聽了橫須說那亭子,素虹望向那亭子,青牆綠螢,飛紅翹翠。如若是個美人站在那裏,真是絕然意境。
“有翼後來令人畫了那姑娘的畫像,那畫像雖然就是一個戴著麵紗的側影,卻是有翼僅有能抓住的記憶。”
“所以,他抓住我,是覺得我和那姑娘很像是嗎?”
“很像,卻又確定不是,因為你沒有神力。”
“那個姑娘為什麼來?為什麼走?”素虹確信自己挺清楚了故事的核心。
“不知道”橫須沉默了很久之後,才回答了素虹三個字。
“有翼在等她嗎?”
“一直在等”
這一次換到素虹沉默了。
“哈哈哈,我好像說了好多不該說的話?有翼知道了要殺掉我可怎麼辦!”
“也許哦,”素虹也學著和橫須的幽默互動起來,“感覺有翼是很小氣的人,你為什麼要冒著風險把他的秘密告訴我呢?”

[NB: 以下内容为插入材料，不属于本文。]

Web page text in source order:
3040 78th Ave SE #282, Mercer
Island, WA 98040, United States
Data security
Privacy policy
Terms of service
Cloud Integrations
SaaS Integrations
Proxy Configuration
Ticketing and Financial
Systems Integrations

“不知道,隻是冥冥中覺得你也許應該知道真相。”橫須突然變得認真起來,“有翼沒有問你,不過他總有一天會問,可我現在就想知道,你所說的另外一個世界和輪回,是什麼?”
原來橫須有他真正想知道的東西,給自己看這個秘密,也許隻是取得交換前的信任而已。可自己要怎麼和他解釋呢,說是21世紀?說地球上早就沒有活著的神,甚至是他這種荒謬的超能力?說自己所謂的另一個世界其實自己也不知道,所謂的輪回也隻是佛教的心理安慰因果理論?肯定不能。

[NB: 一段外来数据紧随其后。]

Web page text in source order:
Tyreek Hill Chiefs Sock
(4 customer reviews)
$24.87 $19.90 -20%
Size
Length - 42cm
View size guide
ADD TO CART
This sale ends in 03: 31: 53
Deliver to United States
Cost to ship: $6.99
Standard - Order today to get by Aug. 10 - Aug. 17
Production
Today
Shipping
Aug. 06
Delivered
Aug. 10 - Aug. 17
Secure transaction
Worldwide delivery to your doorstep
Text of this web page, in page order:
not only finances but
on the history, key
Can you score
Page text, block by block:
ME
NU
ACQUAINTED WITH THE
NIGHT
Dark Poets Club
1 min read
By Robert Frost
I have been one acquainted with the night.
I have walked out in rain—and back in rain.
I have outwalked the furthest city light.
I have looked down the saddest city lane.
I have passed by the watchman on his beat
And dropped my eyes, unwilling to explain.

“在我的家鄉,我們以為人死了之後,是擺脫了這一世該受的業,如果這一世做了很多好事,也許死了之後,下一世會出生在更好的人家,有更好的命運。”
“輪回之後,還能再見麵,見麵還能認出來嗎?”橫須很認真地看著素虹。
“也許,就要看兩個人之間的緣分吧,那種思念的力量是不是能緊緊拴住兩個人,我也不知道。”素虹也不知道要怎樣和橫須解釋了。